Standard distance metrics like Euclidean are not suitable for mixed-type data. To address this, we implemented a flexible and efficient version of Gower's distance. Our implementation combines Euclidean distance for numerical features and Hamming distance for categorical features, providing a unified and meaningful proximity measure for all data points.
We implemented and evaluated a wide range of anomaly detection techniques:
- Proximity-Based:
- k-Nearest Neighbour (k-NN) Distance
- Local Outlier Factor (LOF)
- Connectivity Outlier Factor (COF)
- Clustering-Based:
- DBSCAN (treating non-clustered points as anomalies)

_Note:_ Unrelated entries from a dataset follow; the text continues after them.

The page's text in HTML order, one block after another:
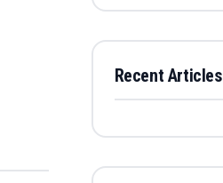
Recent Articles
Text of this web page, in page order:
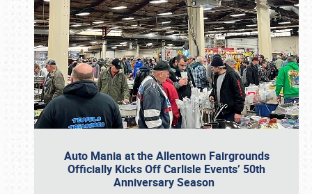
Auto Mania at the Allentown Fairgrounds
Officially Kicks Off Carlisle Events’ 50th
Anniversary Season
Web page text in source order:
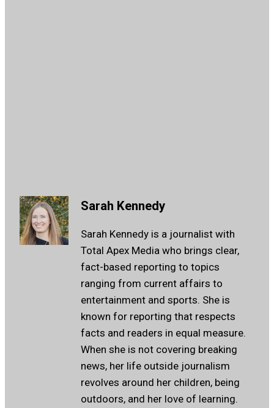
Sarah Kennedy
Sarah Kennedy is a journalist with
Total Apex Media who brings clear,
fact-based reporting to topics
ranging from current affairs to
entertainment and sports. She is
known for reporting that respects
facts and readers in equal measure.
When she is not covering breaking
news, her life outside journalism
revolves around her children, being
outdoors, and her love of learning.
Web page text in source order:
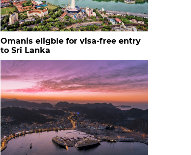
Omanis eligble for visa-free entry
to Sri Lanka
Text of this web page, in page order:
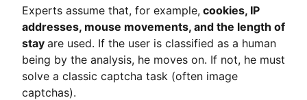
Experts assume that, for example, cookies, IP
addresses, mouse movements, and the length of
stay are used. If the user is classified as a human
being by the analysis, he moves on. If not, he must
solve a classic captcha task (often image
captchas).
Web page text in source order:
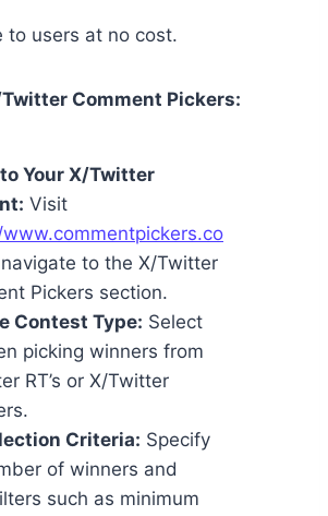
to users at no cost.
Comment Pickers:
Your X/Twitter
Visit
to the X/Twitter
Pickers section.
Contest Type: Select
picking winners from
RT’s or X/Twitter
Criteria: Specify
of winners and
such as minimum
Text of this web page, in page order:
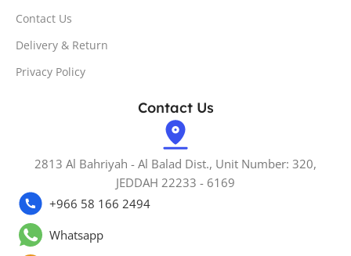
Contact Us
Delivery & Return
Privacy Policy
Contact Us
2813 Al Bahriyah - Al Balad Dist., Unit Number: 320,
JEDDAH 22233 - 6169
+966 58 166 2494
Whatsapp
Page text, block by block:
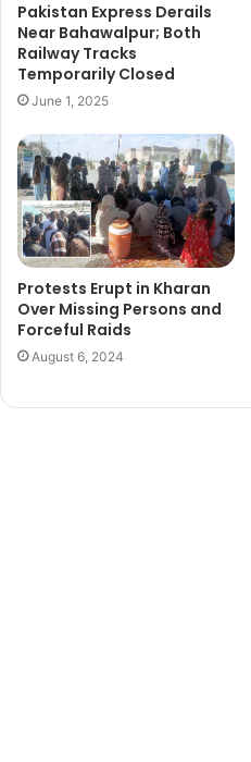
Pakistan Express Derails
Near Bahawalpur; Both
Railway Tracks
Temporarily Closed
June 1, 2025
Protests Erupt in Kharan
Over Missing Persons and
Forceful Raids
August 6, 2024
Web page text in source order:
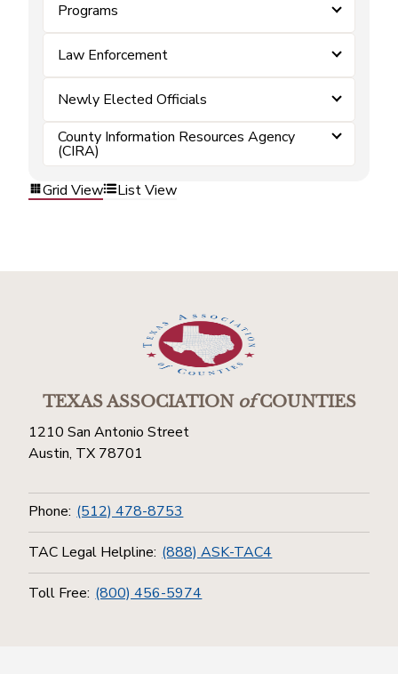
Programs
Law Enforcement
Newly Elected Officials
County Information Resources Agency
(CIRA)
Grid View
List View
TEXAS ASSOCIATIONofCOUNTIES
1210 San Antonio Street
Austin, TX 78701
Phone: (512) 478-8753
TAC Legal Helpline: (888) ASK-TAC4
Toll Free: (800) 456-5974
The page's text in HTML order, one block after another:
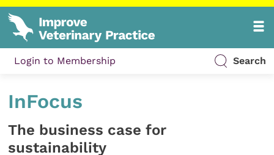
Login to Membership Search
InFocus
The business case for
sustainability
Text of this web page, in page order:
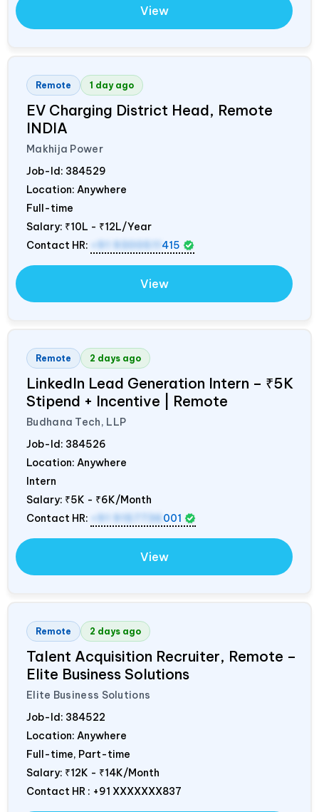
View
Remote 1 day ago
EV Charging District Head, Remote
INDIA
Makhija Power
Job-Id: 384529
Location: Anywhere
Full-time
Salary: ₹10L - ₹12L/Year
Contact HR:
+91 9300511 415
View
Remote 2 days ago
LinkedIn Lead Generation Intern – ₹5K
Stipend + Incentive | Remote
Budhana Tech, LLP
Job-Id: 384526
Location: Anywhere
Intern
Salary: ₹5K - ₹6K/Month
Contact HR:
+91 9157736 001
View
Remote 2 days ago
Talent Acquisition Recruiter, Remote –
Elite Business Solutions
Elite Business Solutions
Job-Id: 384522
Location: Anywhere
Full-time, Part-time
Salary: ₹12K - ₹14K/Month
Contact HR : +91 XXXXXXX837
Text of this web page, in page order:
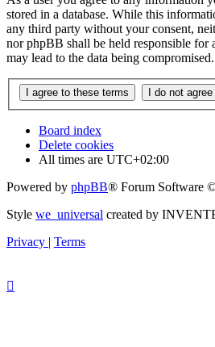
stored in a database. While this
any third party without your consent,
nor phpBB shall be held responsible for
may lead to the data being compromised.
Board index
Delete cookies
All times are UTC+02:00
Powered by phpBB® Forum Software
Style we_universal created by
Privacy | Terms
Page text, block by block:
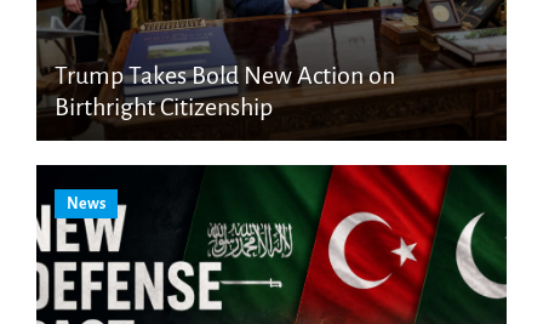
Trump Takes Bold New Action on
Birthright Citizenship
News
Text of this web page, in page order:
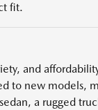
fit.
and
to new models,
a rugged
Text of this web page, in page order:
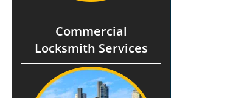
Commercial
Locksmith Services
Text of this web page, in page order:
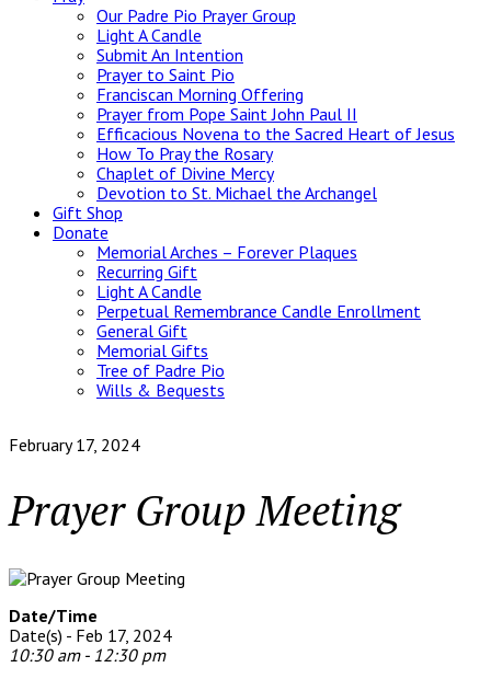
Our Padre Pio Prayer Group
Light A Candle
Submit An Intention
Prayer to Saint Pio
Franciscan Morning Offering
Prayer from Pope Saint John Paul II
Efficacious Novena to the Sacred Heart of Jesus
How To Pray the Rosary
Chaplet of Divine Mercy
Devotion to St. Michael the Archangel
Gift Shop
Donate
Memorial Arches – Forever Plaques
Recurring Gift
Light A Candle
Perpetual Remembrance Candle Enrollment
General Gift
Memorial Gifts
Tree of Padre Pio
Wills & Bequests
February 17, 2024
Prayer Group Meeting
Date/Time
Date(s) - Feb 17, 2024
10:30 am - 12:30 pm
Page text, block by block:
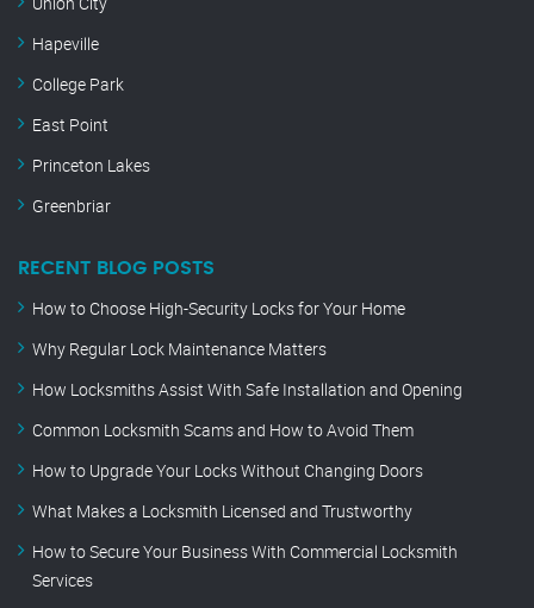
Hapeville
College Park
East Point
Princeton Lakes
Greenbriar
RECENT BLOG POSTS
How to Choose High-Security Locks for Your Home
Why Regular Lock Maintenance Matters
How Locksmiths Assist With Safe Installation and Opening
Common Locksmith Scams and How to Avoid Them
How to Upgrade Your Locks Without Changing Doors
What Makes a Locksmith Licensed and Trustworthy
How to Secure Your Business With Commercial Locksmith
Services
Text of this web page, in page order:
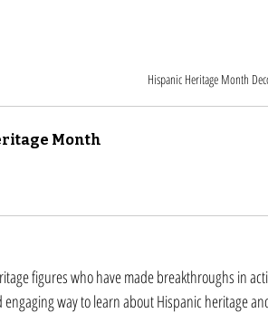
Hispanic Heritage Month
Month
figures who have made breakthroughs in
way to learn about Hispanic heritage
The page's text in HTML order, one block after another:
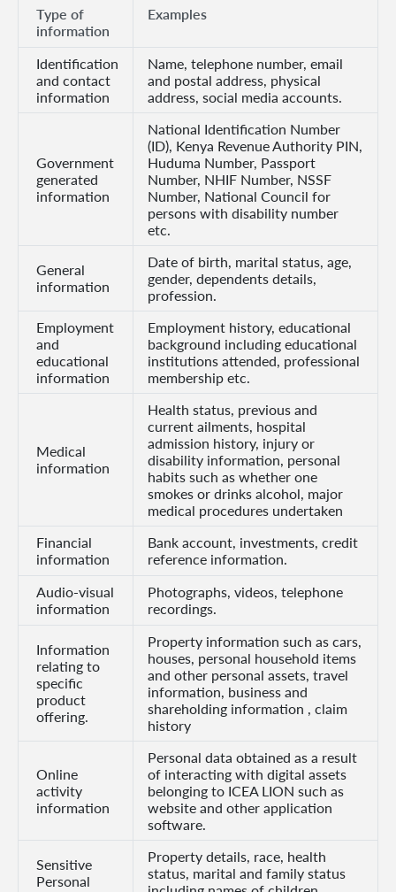
With
Ease
Grow
Legacy
About
Who
Are
Sustainability
Work
With
Customer
Support
Find
FAQs
Type of
information
Examples
Identification
and contact
information
Name, telephone number, email
and postal address, physical
address, social media accounts.
Government
generated
information
National Identification Number
(ID), Kenya Revenue Authority PIN,
Huduma Number, Passport
Number, NHIF Number, NSSF
Number, National Council for
persons with disability number
etc.
General
information
Date of birth, marital status, age,
gender, dependents details,
profession.
Employment
and
educational
information
Employment history, educational
background including educational
institutions attended, professional
membership etc.
Medical
information
Health status, previous and
current ailments, hospital
admission history, injury or
disability information, personal
habits such as whether one
smokes or drinks alcohol, major
medical procedures undertaken
Financial
information
Bank account, investments, credit
reference information.
Audio-visual
information
Photographs, videos, telephone
recordings.
Information
relating to
specific
product
offering.
Property information such as cars,
houses, personal household items
and other personal assets, travel
information, business and
shareholding information , claim
history
Online
activity
information
Personal data obtained as a result
of interacting with digital assets
belonging to ICEA LION such as
website and other application
software.
Sensitive
Personal
Property details, race, health
status, marital and family status
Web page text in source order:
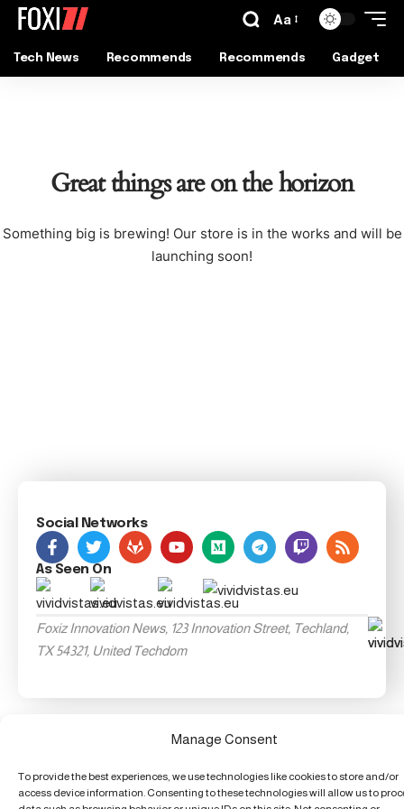
Manage Consent
To provide the best experiences, we use technologies like cookies to store and/or
access device information. Consenting to these technologies will allow us to
Aa
Tech News Recommends Recommends Gadget
Great things are on the horizon
Something big is brewing! Our store is in the works and will be
launching soon!
Social Networks
As Seen On
Foxiz Innovation News, 123 Innovation Street, Techland,
TX 54321, United Techdom
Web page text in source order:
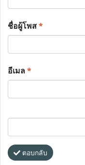
ชื่อผู้โพส*
อีเมล*
ตอบกลับ
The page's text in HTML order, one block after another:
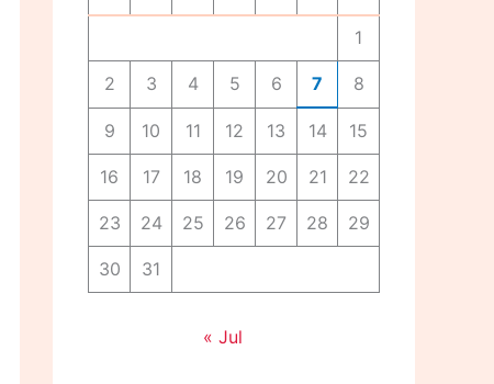
1
2 3 4 5 6 7 8
9 10 11 12 13 14 15
16 17 18 19 20 21 22
23 24 25 26 27 28 29
30 31
« Jul
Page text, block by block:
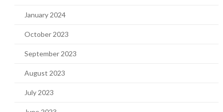
January 2024
October 2023
September 2023
August 2023
July 2023
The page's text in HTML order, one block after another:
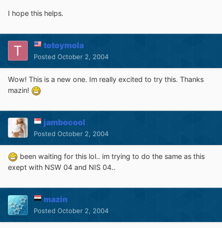
I hope this helps.
totoymola
Posted October 2, 2004
Wow! This is a new one. Im really excited to try this. Thanks
mazin!
jambocool
Posted October 2, 2004
been waiting for this lol.. im trying to do the same as this
exept with NSW 04 and NIS 04..
mazin
Posted October 2, 2004
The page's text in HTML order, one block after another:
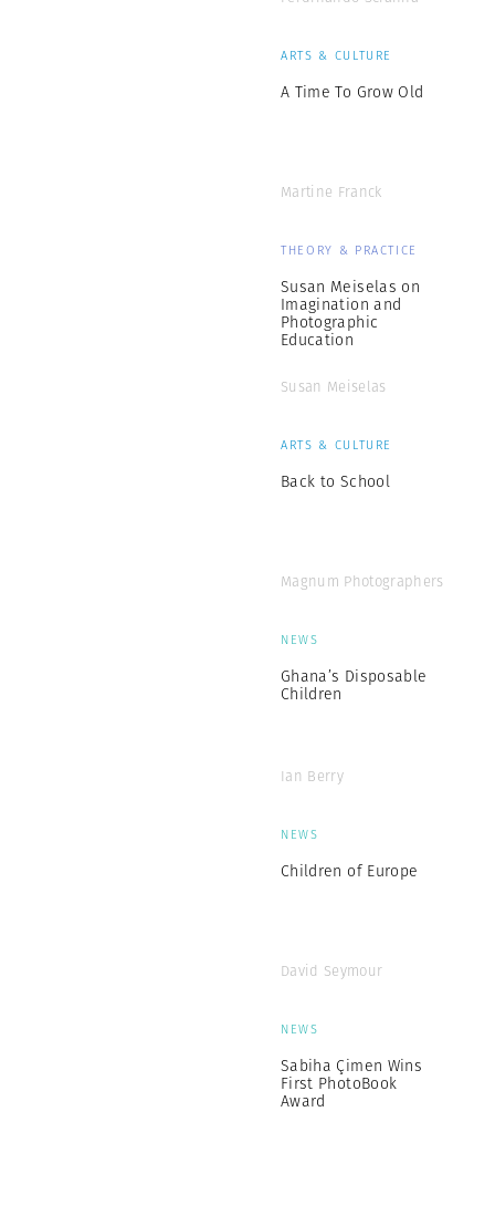
ARTS & CULTURE
A Time To Grow Old
Martine Franck
THEORY & PRACTICE
Susan Meiselas on
Imagination and
Photographic
Education
Susan Meiselas
ARTS & CULTURE
Back to School
Magnum Photographers
NEWS
Ghana’s Disposable
Children
Ian Berry
NEWS
Children of Europe
David Seymour
NEWS
Sabiha Çimen Wins
First PhotoBook
Award
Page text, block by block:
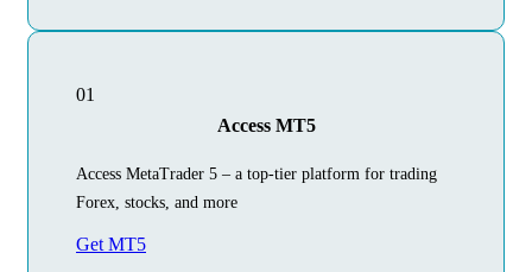
01
Access MT5
Access MetaTrader 5 – a top-tier platform for trading
Forex, stocks, and more
Get MT5
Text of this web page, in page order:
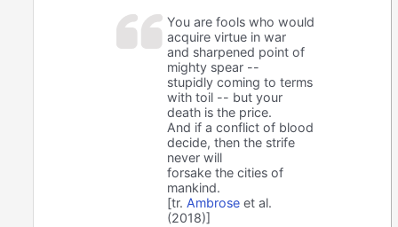
You are fools who would
acquire virtue in war
and sharpened point of
mighty spear --
stupidly coming to terms
with toil -- but your
death is the price.
And if a conflict of blood
decide, then the strife
never will
forsake the cities of
mankind.
[tr. Ambrose et al.
(2018)]
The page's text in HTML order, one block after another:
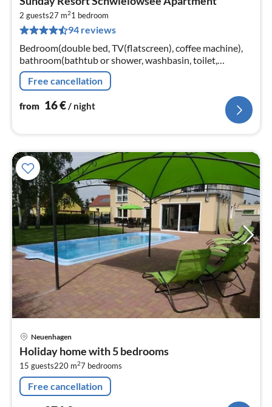
2 guests27 m21 bedroom
94 reviews
Bedroom(double bed, TV(flatscreen), coffee machine),
bathroom(bathtub or shower, washbasin, toilet,
hairdryer, shampoo, Essentials)
Free cancellation
from 16€/ night
Neuenhagen
Holiday home with 5 bedrooms
15 guests220 m27 bedrooms
Free cancellation
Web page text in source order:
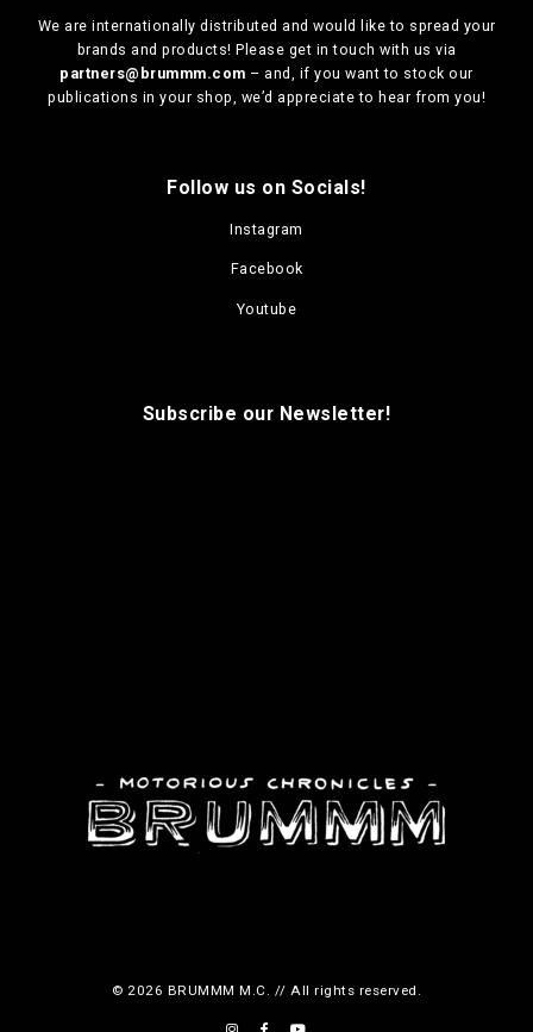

- K-Means (treating points far from their cluster centroid as anomalies)
- Reconstruction-Based:
- Principal Component Analysis (PCA)
- Autoencoders
To build a more robust detection system, we combined the outputs of the most promising individual models (K-Means, Autoencoder, k-NN) using three different ensemble strategies:
- AND Ensemble (Consensus): Flags an anomaly only if all models agree.
- OR Ensemble (Union): Flags an anomaly if at least one model agrees.
- Weighted Sum Ensemble: Combines the normalized anomaly scores from each model to produce a final, more robust score.
- Machine Learning: Python, Scikit-learn, PyTorch
- Data Handling: NumPy, Pandas
- Visualization: Matplotlib, Seaborn